= Laetitia Mikail =

Monaco lawyer

Laetitia Aida Mikail (born mid-1980s) is a Monégasque lawyer and Director at the Junior Chamber of Economics of Monaco where she is responsible for business network events. As a result of her success, in the autumn of 2017, she was appointed to serve for the next three years on Monaco's Conseil Strategique pour l’Attractivité (Strategic Council for Attractiveness) which is involved in planning the country's future economic development.

==Biography==
Born in Monaco in the mid-1980s, Laetitia Aida Mikail studied law at Keele University in Staffordshire, England, graduating in 2006. She went on to complete a course in Legal Practice at Oxford University (2006–07). She joined the law firm Moores Rowland in 2014 where she serves mainly foreign clients in matters of tax, trusts and company administration.

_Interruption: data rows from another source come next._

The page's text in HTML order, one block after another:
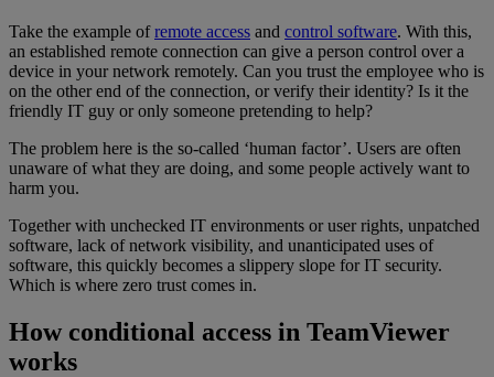
Take the example ofremote access and control software. With this,
an established remote connection can give a person control over a
device in your network remotely. Can you trust the employee who is
on the other end of the connection, or verify their identity? Is it the
friendly IT guy or only someone pretending to help?
The problem here is the so-called ‘human factor’. Users are often
unaware of what they are doing, and some people actively want to
harm you.
Together with unchecked IT environments or user rights, unpatched
software, lack of network visibility, and unanticipated uses of
software, this quickly becomes a slippery slope for IT security.
Which is where zero trust comes in.
How conditional access in TeamViewer
works
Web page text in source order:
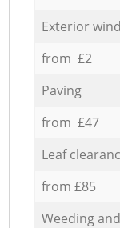
Exterior
from £2
Paving
from £47
Leaf
from £85
Weeding
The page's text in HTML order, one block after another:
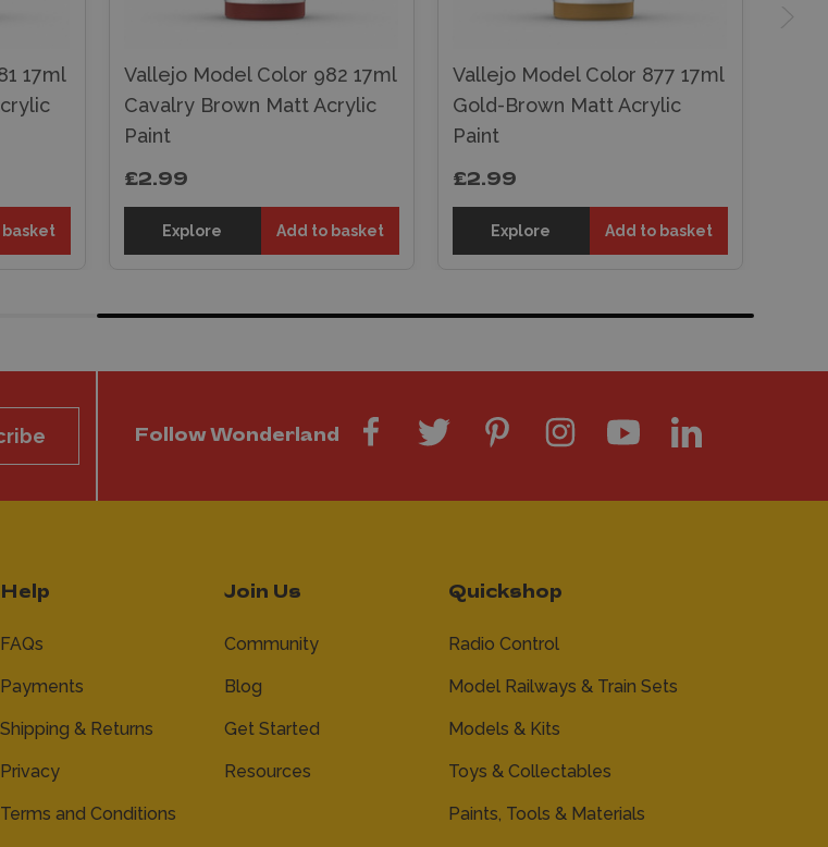
17ml
Vallejo Model Color 982 17ml
Cavalry Brown Matt Acrylic
Paint
£2.99
Explore Add to basket
Vallejo Model Color 877 17ml
Gold-Brown Matt Acrylic
Paint
£2.99
Explore Add to basket
Follow Wonderland
Help
FAQs
Payments
Shipping & Returns
Privacy
Terms and Conditions
Join Us
Community
Blog
Get Started
Resources
Quickshop
Radio Control
Model Railways & Train Sets
Models & Kits
Toys & Collectables
Paints, Tools & Materials

In 2017, she has achieved unexpected success as the director responsible for networking events with the Junior Chamber of Economics. In March 2017, she began her assignment by launching a meeting on the art market and auctioning at the Villa Sauber, one of the exhibition venues of the New National Museum of Monaco. It attracted over a hundred enthusiasts in the presence of the Monaco diplomat Henri Fissore and Pierre Médecin, the country's branding expert.